In spite of this dramatic shift in public attitude, the mainstream media in defense of the status quo have continuously editorialized against school choice, against the will, wishes, desires and needs of the majority population (black, Hispanic and poor) most adversely affected in our public schools.
In the Philadelphia Compact poll, the groups that still oppose school choice are well-educated, high-income professionals; the sole religious group identified was Jewish.
The questions I have to ask are these:
* Are these the groups that benefit the most from the maintenance of the status quo?
* What influence do these groups have on running or influencing our schools?
* In light of the fact that 68 percent of all Philadelphians - 74 percent of blacks, 74 percent of Hispanics, 74 percent of the poor and 78 percent of parents of school-age children - support vouchers, does further resistance by those minority groups and the media constitute cultural imperialism, elitism or racism?
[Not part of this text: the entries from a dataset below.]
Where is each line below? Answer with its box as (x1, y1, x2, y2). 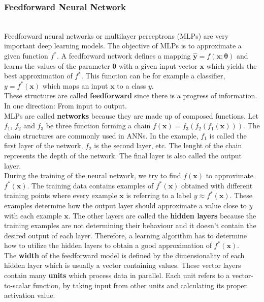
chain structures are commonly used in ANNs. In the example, (4, 130, 199, 141)
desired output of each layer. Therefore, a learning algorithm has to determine (4, 230, 247, 240)
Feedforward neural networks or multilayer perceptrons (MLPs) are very (4, 30, 229, 41)
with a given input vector (118, 60, 197, 71)
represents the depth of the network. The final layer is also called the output (4, 150, 242, 160)
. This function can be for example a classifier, (81, 70, 225, 81)
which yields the (206, 60, 257, 71)
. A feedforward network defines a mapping (56, 50, 191, 61)
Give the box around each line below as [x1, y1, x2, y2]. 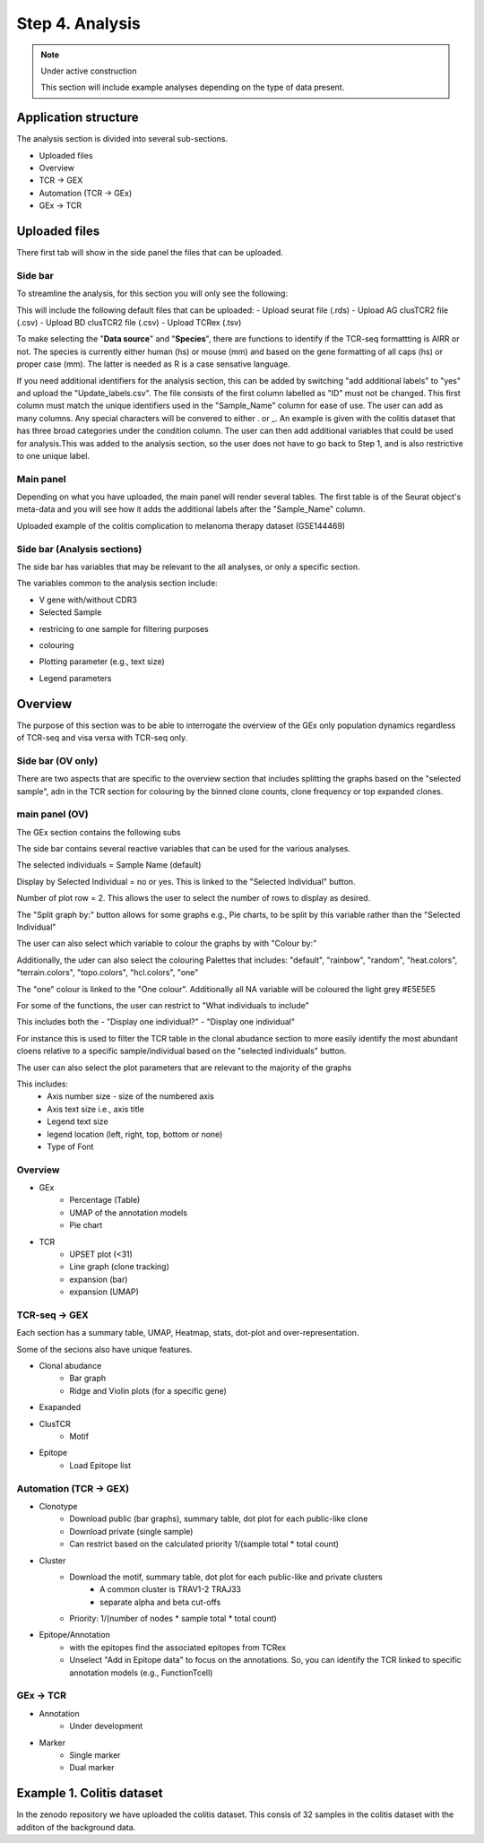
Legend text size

* If the detractors of school choice vouchers find the conditions of public schools so good, why don't they consider the prospect of moving their families into the communities and schools where blacks, Hispanics and poor live and allow them to switch places?
* Finally, how much effort will the media exert in trying to influence Gov. Ridge and the Legislature not to enact a school choice bill for Pennsylvania in the spring of 1999, so that all Pennsylvanians will be a little closer to democratic choice?
Dr. Walter Palmer is president of the Palmer Foundation and is a co-convener of the Philadelphia Coalition for Educational Reform and School Choice.